Another weakness of our analysis is the assumed impotence of homeopathic ultramolecular dilutions. Many proposed mechanisms of action for ultramolecular dilutions have been published, including but not limited to molecular clustering (Samal & Geckeler, 2001), oscillatory effects (Hyland & Lewith, 2002), non-local quantum effects (Weingartner, 2005), and nanobubble-induced superstructures (Demangeat, 2018). However, proposed mechanisms of action for such dilutions are either implausible within the framework of currently known physical laws or would require fundamental revisions to basic sciences such as Biochemistry or Physics (Sehon & Stanley, 2010; Grimes, 2012). Presently, the claimed efficacy of ultramolecular dilutions is discordant with fundamental scientific concepts (National Center for Complementary and Integrative Health, 2018).

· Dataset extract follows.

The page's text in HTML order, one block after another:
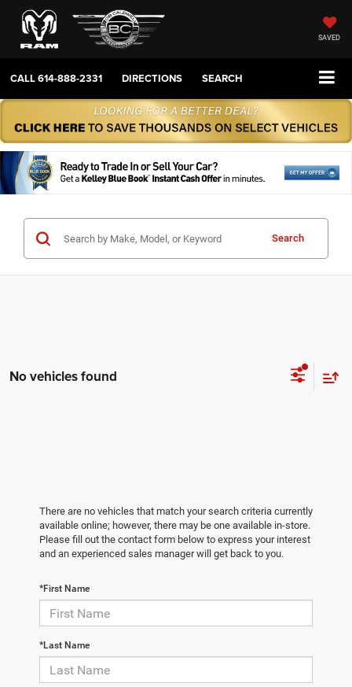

Only homeopathy studies were included in the current analysis. There may be heterogeneity in statistical methods among academic fields, limiting the external validity of our analysis. In addition, homeopathy studies may be more likely to have fundamental methodological flaws than other studies. The quality of homeopathic clinical trials is often low (Mathie et al., 2017). We have found several significant flaws in the papers included in our study. Naudé, Stephanie Couchman & Maharaj (2010) perform a Kruskal–Wallis analysis of hours slept, but do not indicate that they ranked the sleep data of the participant. In addition, their second figure indicates values ranging from 32–45 as the total hours of sleep for the treatment and placebo groups, but neither indicate if they are reporting the mean or median hours nor how the reported values relate to the Kruskal–Wallis test indicated in the footnote. Frass, Linkesch & Banyai (2005) report a Kruskal–Wallis analysis of a between-groups categorical variable in Table 3; however, valid tests of proportion result in a value similar to their result. Tveiten & Bruset (2003) do not report the means or a measure of variance for the treatment and placebo groups. In addition, the methods section refers to the Wilcoxon rank-sum test as an analysis of the mean difference between groups. They may have intended to refer to the mean rank difference rather than the mean difference. Reproduction of our findings in other research fields would significantly strengthen our conclusions, but studies of null effects may not exist in other fields.
Given the inherent difficulties noted in testing p-curve from the published literature, analysis of p-curve’s accuracy remains most suited to the domain of statistical simulations. It is important, however, to confirm that simulations match reality, particularly when human behavior is simulated. Our real-world analysis closely matches simulated p-curve results, supporting both the accuracy of p-curve simulations and the accuracy of p-curve results.
P-curve accurately detects the lack of evidential value in a set of significant results obtained for homeopathic ultramolecular dilutions. Our results suggest that p-curve accurately detects when sets of significant results lack evidential value. Reproductions of our analysis in other research fields and with effects known to exist are important but present significant conceptual difficulties.